Why are number of instructions non-deterministic in Linux performance counters

446 Views Asked by At

To be able to profile application runtimes whose binaries will actually be run under a simulator (NS-3/DCE). I wanted to use the linux performance counters, I expected the instruction count for an application which has no source of non-determinism to be deterministic. I couldn't be more wrong according to the linux performance counters, let's take a simple example:

$ (perf stat -c -- sleep 1 2>&1 && perf stat -c -- sleep 1 2>&1) |grep instructions
        669218 instructions              #    0,61  insns per cycle
        682286 instructions              #    0,58  insns per cycle

1) What is the source of this non-determinism? Does this stem from the low-level branch-prediction and other engines in the CPU.

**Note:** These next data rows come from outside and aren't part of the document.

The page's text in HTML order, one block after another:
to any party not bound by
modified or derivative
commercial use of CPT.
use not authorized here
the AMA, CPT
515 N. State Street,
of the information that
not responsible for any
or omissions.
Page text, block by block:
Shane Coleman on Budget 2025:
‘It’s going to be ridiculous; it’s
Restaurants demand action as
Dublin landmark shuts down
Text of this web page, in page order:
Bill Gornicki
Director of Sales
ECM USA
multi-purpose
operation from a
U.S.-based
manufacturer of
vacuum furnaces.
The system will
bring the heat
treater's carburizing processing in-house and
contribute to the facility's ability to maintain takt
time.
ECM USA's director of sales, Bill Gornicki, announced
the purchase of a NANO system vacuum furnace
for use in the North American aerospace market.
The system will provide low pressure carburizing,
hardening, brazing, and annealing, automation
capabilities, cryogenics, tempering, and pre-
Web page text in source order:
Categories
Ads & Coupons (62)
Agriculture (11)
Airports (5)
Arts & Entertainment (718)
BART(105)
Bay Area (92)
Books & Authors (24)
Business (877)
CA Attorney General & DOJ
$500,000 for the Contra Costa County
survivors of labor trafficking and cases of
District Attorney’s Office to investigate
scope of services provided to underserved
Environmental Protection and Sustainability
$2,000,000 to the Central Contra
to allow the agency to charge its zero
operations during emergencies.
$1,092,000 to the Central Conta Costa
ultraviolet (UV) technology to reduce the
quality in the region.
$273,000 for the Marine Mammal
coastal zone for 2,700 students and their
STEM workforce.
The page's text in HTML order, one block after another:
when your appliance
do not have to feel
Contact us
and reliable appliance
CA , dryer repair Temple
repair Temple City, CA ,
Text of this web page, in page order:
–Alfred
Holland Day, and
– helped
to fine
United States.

2) Other question, is there a way to know the amount of instructions fed to the CPU (in contrast to the amount of instructions in the example output), in order to do get the amount of executed code in a deterministic way?

1

There are 1 best solutions below

2
On BEST ANSWER

Summary:

1) The non-determinism is caused by variation in the sleep 1 command not from branch-prediction or other microarchitectural features.

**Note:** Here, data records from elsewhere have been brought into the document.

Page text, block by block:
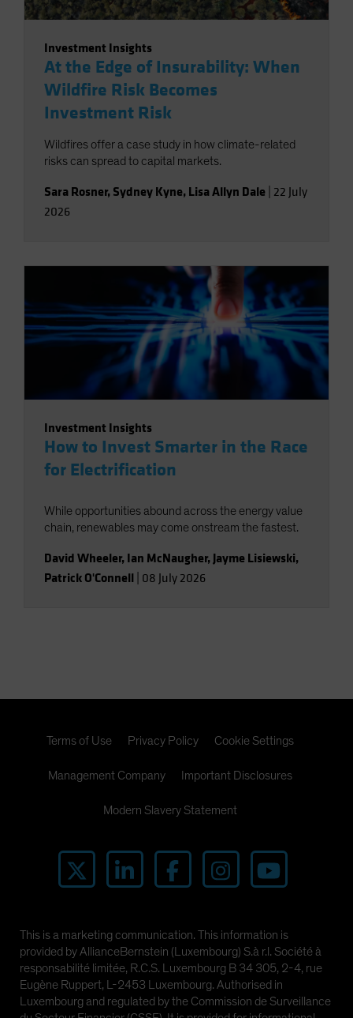
Investment Insights
At the Edge of Insurability: When
Wildfire Risk Becomes
Investment Risk
Wildfires offer a case study in how climate-related
risks can spread to capital markets.
Sara Rosner, Sydney Kyne, Lisa Allyn Dale 22 July
2026
Investment Insights
How to Invest Smarter in the Race
for Electrification
While opportunities abound across the energy value
chain, renewables may come onstream the fastest.
David Wheeler, Ian McNaugher,Jayme Lisiewski,
Patrick O'Connell 08 July 2026
Terms of Use Privacy Policy Cookie Settings
Management Company Important Disclosures
Modern Slavery Statement
This is a marketing communication. This information is
provided by AllianceBernstein (Luxembourg) S.à r.l. Société à
responsabilité limitée, R.C.S. Luxembourg B 34 305, 2-4, rue
Eugène Ruppert, L-2453 Luxembourg. Authorised in
Luxembourg and regulated by the Commission de Surveillance
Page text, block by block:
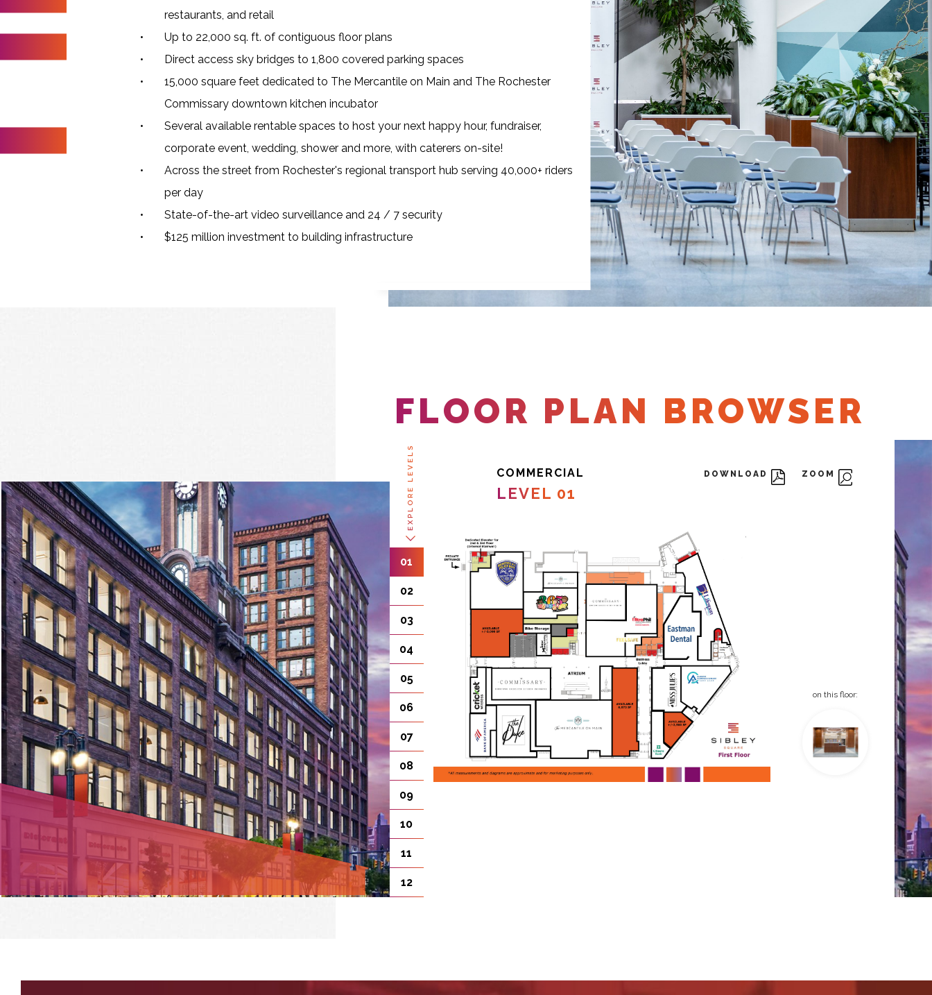
restaurants, and retail
Up to 22,000 sq. ft. of contiguous floor plans
Direct access sky bridges to 1,800 covered parking spaces
15,000 square feet dedicated to The Mercantile on Main and The Rochester
Commissary downtown kitchen incubator
Several available rentable spaces to host your next happy hour, fundraiser,
corporate event, wedding, shower and more, with caterers on-site!
Across the street from Rochester's regional transport hub serving 40,000+ riders
per day
State-of-the-art video surveillance and 24 / 7 security
$125 million investment to building infrastructure
FLOOR PLAN BROWSER
EXPLORE LEVELS
01
02
03
04
05
06
07
08
09
10
11
12
COMMERCIAL
LEVEL 01
DOWNLOAD ZOOM
on this floor:
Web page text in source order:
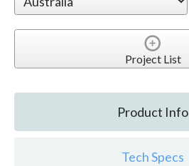
Project List
Product Info
Tech Specs
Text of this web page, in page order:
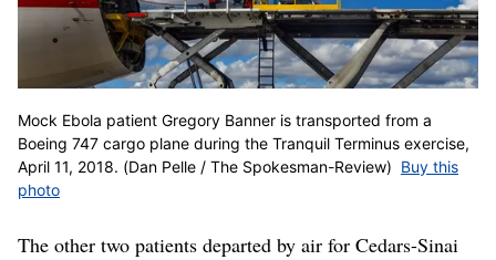
Mock Ebola patient Gregory Banner is transported from a
Boeing 747 cargo plane during the Tranquil Terminus exercise,
April 11, 2018. (Dan Pelle / The Spokesman-Review) Buy this
photo
The other two patients departed by air for Cedars-Sinai
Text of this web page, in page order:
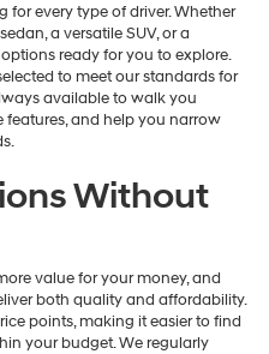
for every type of driver. Whether
a versatile SUV, or a
ready for you to explore.
to meet our standards for
available to walk you
and help you narrow
Without
value for your money, and
both quality and affordability.
points, making it easier to find
your budget. We regularly

2) You can find the number of instruction fetched by using a hardware even counter if your CPU supports it. However, this will vary more than the number of instructions retired (which is what perf typically reports for instructions).

Details:

The sleep command is not a good test case if you want a deterministic number of instructions to execute. It will execute a non-deterministic number of instructions because there will be some slight variation in what the kernel is doing.

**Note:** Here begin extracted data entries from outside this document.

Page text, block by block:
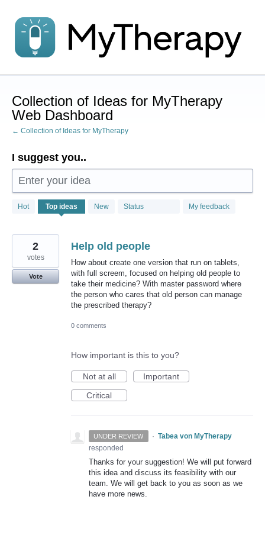
to
content
Collection of Ideas for MyTherapy
Web Dashboard
← Collection of Ideas for MyTherapy
I suggest you..
Enter your idea
Hot Top ideas New Status My feedback
result
Help old people
How about create one version that run on tablets,
with full screem, focused on helping old people to
take their medicine? With master password where
the person who cares that old person can manage
the prescribed therapy?
2
votes
Vote
0 comments
How important is this to you?
Not at all
Important
Critical
UNDER REVIEW · Tabea von MyTherapy
responded
Thanks for your suggestion! We will put forward
this idea and discuss its feasibility with our
team. We will get back to you as soon as we
have more news.
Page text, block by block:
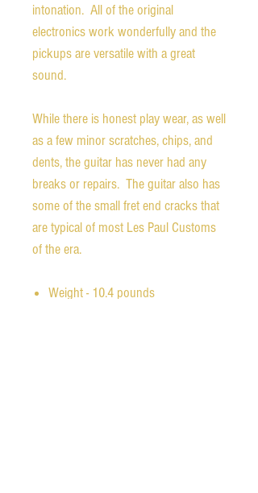
intonation. All of the original
electronics work wonderfully and the
pickups are versatile with a great
sound.
While there is honest play wear, as well
as a few minor scratches, chips, and
dents, the guitar has never had any
breaks or repairs. The guitar also has
some of the small fret end cracks that
are typical of most Les Paul Customs
of the era.
Weight - 10.4 pounds
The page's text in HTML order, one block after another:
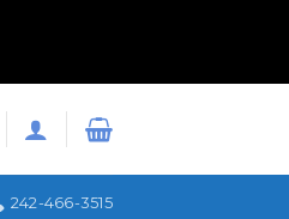
242-466-3515
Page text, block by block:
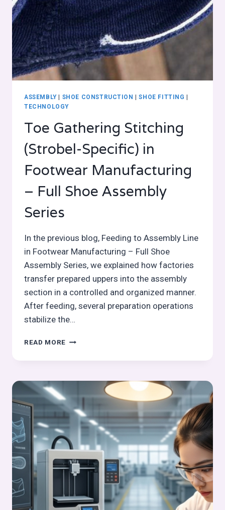
ASSEMBLY| SHOE CONSTRUCTION |SHOE FITTING |
TECHNOLOGY
Toe Gathering Stitching
(Strobel-Specific) in
Footwear Manufacturing
– Full Shoe Assembly
Series
In the previous blog, Feeding to Assembly Line
in Footwear Manufacturing – Full Shoe
Assembly Series, we explained how factories
transfer prepared uppers into the assembly
section in a controlled and organized manner.
After feeding, several preparation operations
stabilize the…
READ MORE TOE
STITCHING
SPECIFIC)
FOOTWEAR
MANUFACTURING
–
FULL
SHOE
SERIES
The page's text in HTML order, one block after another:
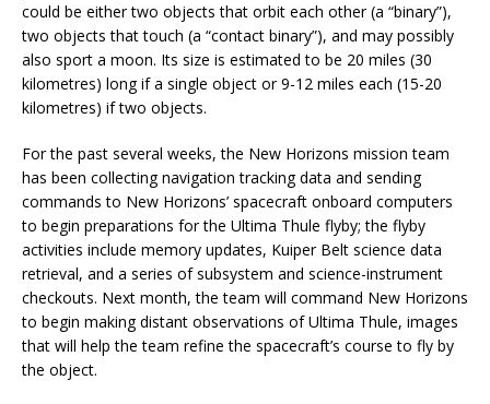
could be either two objects that orbit each other (a “binary”),
two objects that touch (a “contact binary”), and may possibly
also sport a moon. Its size is estimated to be 20 miles (30
kilometres) long if a single object or 9-12 miles each (15-20
kilometres) if two objects.
For the past several weeks, the New Horizons mission team
has been collecting navigation tracking data and sending
commands to New Horizons’ spacecraft onboard computers
to begin preparations for the Ultima Thule flyby; the flyby
activities include memory updates, Kuiper Belt science data
retrieval, and a series of subsystem and science-instrument
checkouts. Next month, the team will command New Horizons
to begin making distant observations of Ultima Thule, images
that will help the team refine the spacecraft’s course to fly by
the object.
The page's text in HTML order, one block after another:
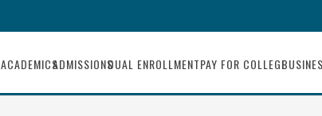
ACADEMICSADMISSIONSDUAL ENROLLMENTPAY FOR COLLEGE
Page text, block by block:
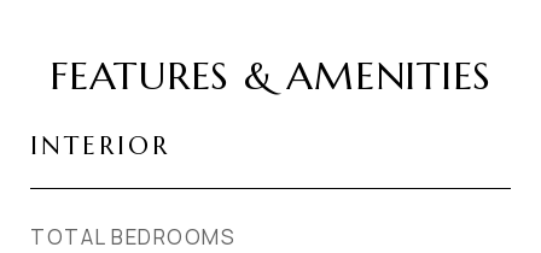
FEATURES & AMENITIES
INTERIOR
TOTAL BEDROOMS
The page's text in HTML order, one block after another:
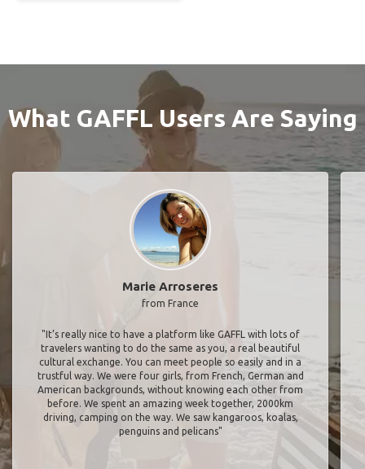
What GAFFL Users Are Saying
Marie Arroseres
from France
"It’s really nice to have a platform like GAFFL with lots of
travelers wanting to do the same as you, a real beautiful
cultural exchange. You can meet people so easily and in a
trustful way. We were four girls, from French, German and
American backgrounds, without knowing each other from
before. We spent an amazing week together, 2000km
driving, camping on the way. We saw kangaroos, koalas,
penguins and pelicans"
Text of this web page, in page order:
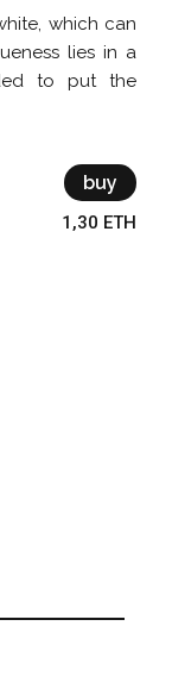
which can
lies in a
to put the
buy
1,30 ETH
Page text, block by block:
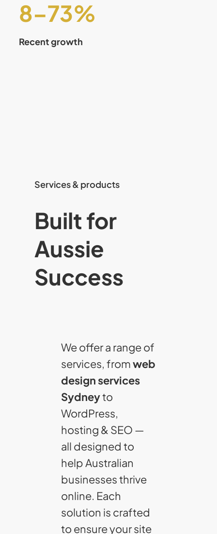
8–75%
Recent growth
Services & products
Built for
Aussie
Success
We offer a range of
services, fromweb
design services
Sydneyto
WordPress,
hosting & SEO —
all designed to
help Australian
businesses thrive
online. Each
solution is crafted
to ensure your site
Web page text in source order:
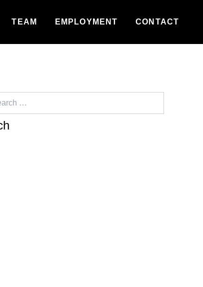
TEAM EMPLOYMENT CONTACT
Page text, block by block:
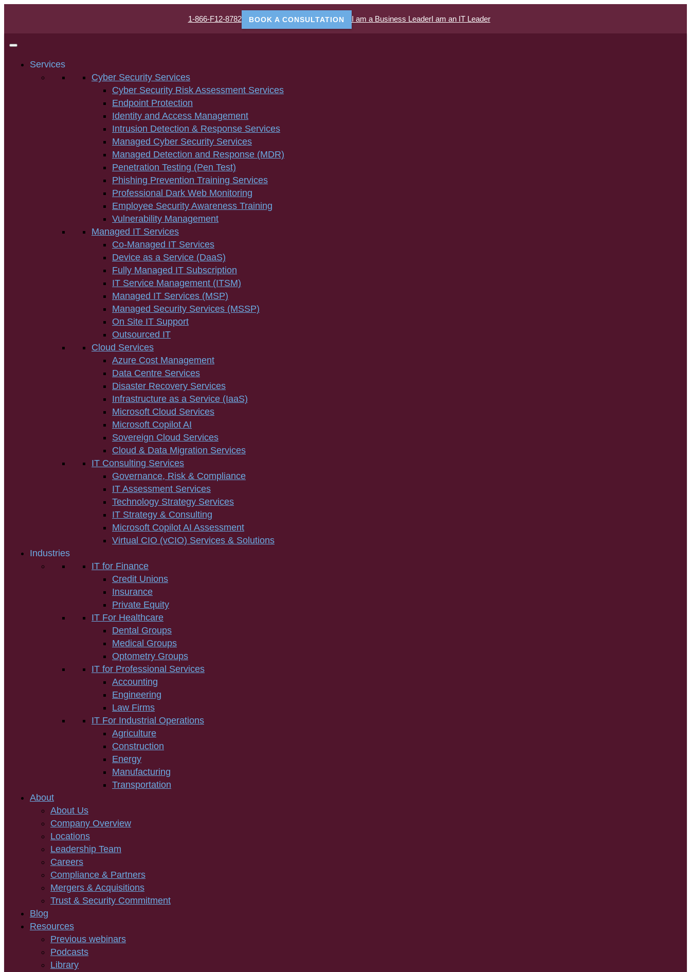
1-866-F12-8782 BOOK A CONSULTATION I am a Business LeaderI am an IT Leader
Services
Cyber Security Services
Cyber Security Risk Assessment Services
Endpoint Protection
Identity and Access Management
Intrusion Detection & Response Services
Managed Cyber Security Services
Managed Detection and Response (MDR)
Penetration Testing (Pen Test)
Phishing Prevention Training Services
Professional Dark Web Monitoring
Employee Security Awareness Training
Vulnerability Management
Managed IT Services
Co-Managed IT Services
Device as a Service (DaaS)
Fully Managed IT Subscription
IT Service Management (ITSM)
Managed IT Services (MSP)
Managed Security Services (MSSP)
On Site IT Support
Outsourced IT
Cloud Services
Azure Cost Management
Data Centre Services
Disaster Recovery Services
Infrastructure as a Service (IaaS)
Microsoft Cloud Services
Microsoft Copilot AI
Sovereign Cloud Services
Cloud & Data Migration Services
IT Consulting Services
Governance, Risk & Compliance
IT Assessment Services
Technology Strategy Services
IT Strategy & Consulting
Microsoft Copilot AI Assessment
Virtual CIO (vCIO) Services & Solutions
Industries
IT for Finance
Credit Unions
Insurance
Private Equity
IT For Healthcare
Dental Groups
Medical Groups
Optometry Groups
IT for Professional Services
Accounting
Engineering
Law Firms
IT For Industrial Operations
Agriculture
Construction
Energy
Manufacturing
Transportation
About
About Us
Company Overview
Locations
Leadership Team
Careers
Compliance & Partners
Mergers & Acquisitions
Trust & Security Commitment
Blog
Resources
Previous webinars
Podcasts
Library

You can specify whether to collect user-mode or kernel-mode instruction counts with the instructions:u for user-mode or instructions:k for kernel mode. For two runs of:

perf stat -e instructions:k,instructions:u,instructions sleep 1

I get the following results:

Performance counter stats for 'sleep 1':

       373,044 instructions:k            #    0.00  insns per cycle        
       199,795 instructions:u            #    0.00  insns per cycle        
       572,839 instructions              #    0.00  insns per cycle        

   1.001018153 seconds time elapsed

and

Performance counter stats for 'sleep 1':

       379,722 instructions:k            #    0.00  insns per cycle        
       199,970 instructions:u            #    0.00  insns per cycle        
       579,519 instructions              #    0.00  insns per cycle        

   1.000986201 seconds time elapsed

As you can see the actual elapsed time of sleep 1 varies slightly. Which is the source of the non-determinism. However, the number of user-mode instructions has less variation than kernel-mode instructions.